- _WHAT IS NEEDED_
Copy the listing below exactly, but skip the pictures.

────────

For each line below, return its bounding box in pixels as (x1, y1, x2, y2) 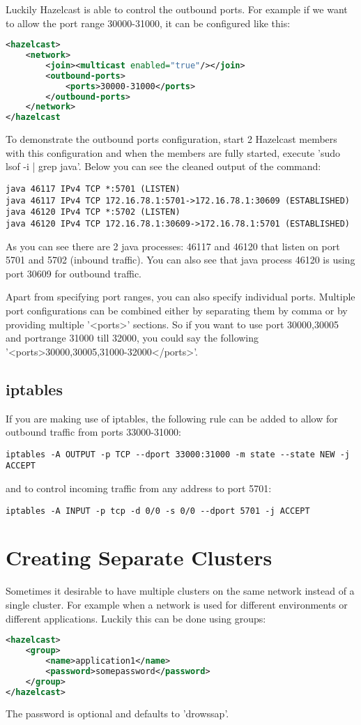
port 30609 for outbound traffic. (6, 266, 141, 280)
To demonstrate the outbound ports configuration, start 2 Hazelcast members (6, 132, 337, 146)
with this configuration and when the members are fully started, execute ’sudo (6, 145, 340, 160)
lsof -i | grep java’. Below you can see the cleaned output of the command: (6, 159, 321, 174)
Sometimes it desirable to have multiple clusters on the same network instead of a (6, 583, 355, 598)
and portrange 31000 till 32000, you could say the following (6, 330, 259, 345)
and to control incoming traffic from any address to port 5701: (6, 481, 272, 496)
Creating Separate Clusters (6, 543, 272, 572)
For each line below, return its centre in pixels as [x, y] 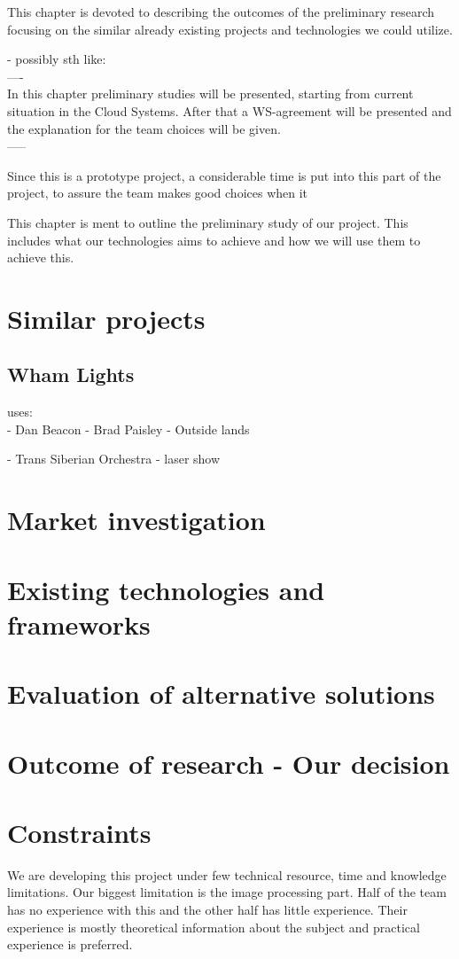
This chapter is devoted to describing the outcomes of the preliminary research [221, 12]
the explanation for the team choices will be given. [144, 128]
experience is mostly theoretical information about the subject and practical [214, 927]
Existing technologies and [166, 589]
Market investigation [136, 520]
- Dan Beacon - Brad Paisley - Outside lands [128, 429]
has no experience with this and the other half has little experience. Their [207, 910]
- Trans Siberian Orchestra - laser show [114, 459]
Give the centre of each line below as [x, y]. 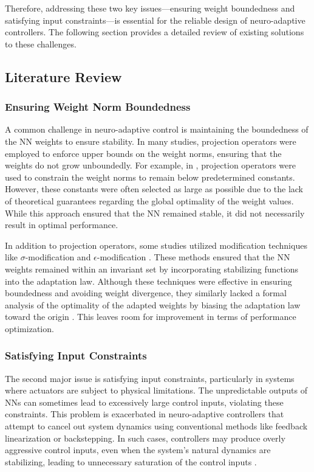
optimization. [29, 328]
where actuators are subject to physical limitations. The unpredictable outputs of [156, 390]
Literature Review [63, 76]
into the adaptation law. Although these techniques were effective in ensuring [148, 281]
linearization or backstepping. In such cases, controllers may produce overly [145, 438]
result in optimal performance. [62, 225]
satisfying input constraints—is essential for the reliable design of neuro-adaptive [155, 20]
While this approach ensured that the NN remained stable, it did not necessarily [155, 213]
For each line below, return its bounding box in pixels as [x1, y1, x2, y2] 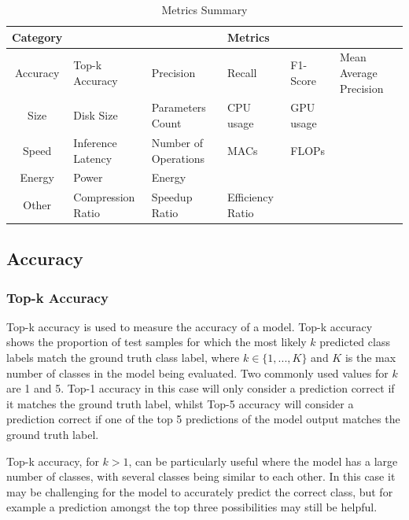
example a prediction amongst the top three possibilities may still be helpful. [6, 499, 378, 515]
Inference [73, 134, 117, 150]
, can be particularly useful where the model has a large [128, 452, 398, 469]
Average [339, 65, 378, 81]
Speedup [151, 189, 193, 205]
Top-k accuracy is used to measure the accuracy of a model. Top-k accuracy [6, 318, 373, 334]
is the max [345, 349, 396, 366]
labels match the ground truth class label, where [6, 349, 240, 366]
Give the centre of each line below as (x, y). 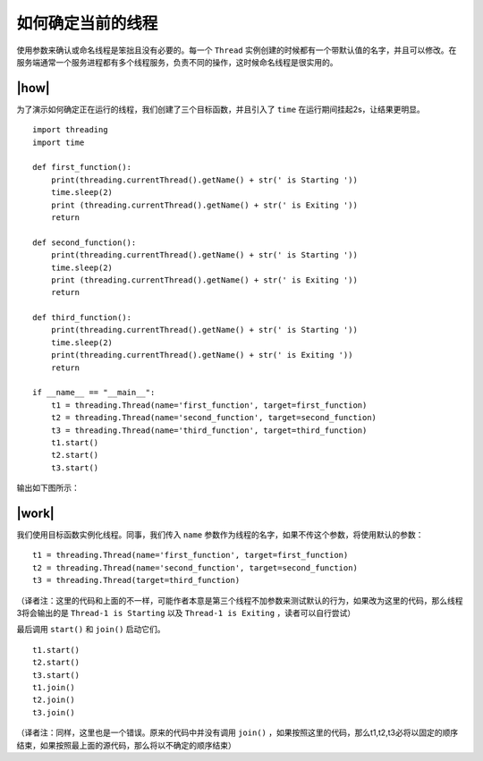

────────

- _RESPONSE BELOW_
For each line below, return its bounding box in pixels as (x1, y1, x2, y2) 
port 30609 for outbound traffic. (6, 266, 141, 280)
To demonstrate the outbound ports configuration, start 2 Hazelcast members (6, 132, 337, 146)
with this configuration and when the members are fully started, execute ’sudo (6, 145, 340, 160)
lsof -i | grep java’. Below you can see the cleaned output of the command: (6, 159, 321, 174)
Sometimes it desirable to have multiple clusters on the same network instead of a (6, 583, 355, 598)
and portrange 31000 till 32000, you could say the following (6, 330, 259, 345)
and to control incoming traffic from any address to port 5701: (6, 481, 272, 496)
Creating Separate Clusters (6, 543, 272, 572)
For each line below, return its centre in pixels as [x, y] 
This chapter is devoted to describing the outcomes of the preliminary research [221, 12]
the explanation for the team choices will be given. [144, 128]
experience is mostly theoretical information about the subject and practical [214, 927]
Existing technologies and [166, 589]
Market investigation [136, 520]
- Dan Beacon - Brad Paisley - Outside lands [128, 429]
has no experience with this and the other half has little experience. Their [207, 910]
- Trans Siberian Orchestra - laser show [114, 459]
Give the centre of each line below as [x, y]. 
optimization. [29, 328]
where actuators are subject to physical limitations. The unpredictable outputs of [156, 390]
Literature Review [63, 76]
into the adaptation law. Although these techniques were effective in ensuring [148, 281]
linearization or backstepping. In such cases, controllers may produce overly [145, 438]
result in optimal performance. [62, 225]
satisfying input constraints—is essential for the reliable design of neuro-adaptive [155, 20]
While this approach ensured that the NN remained stable, it did not necessarily [155, 213]
For each line below, return its bounding box in pixels as [x1, y1, x2, y2] 
example a prediction amongst the top three possibilities may still be helpful. [6, 499, 378, 515]
Inference [73, 134, 117, 150]
, can be particularly useful where the model has a large [128, 452, 398, 469]
Average [339, 65, 378, 81]
Speedup [151, 189, 193, 205]
Top-k accuracy is used to measure the accuracy of a model. Top-k accuracy [6, 318, 373, 334]
is the max [345, 349, 396, 366]
labels match the ground truth class label, where [6, 349, 240, 366]
Give the centre of each line below as (x, y). 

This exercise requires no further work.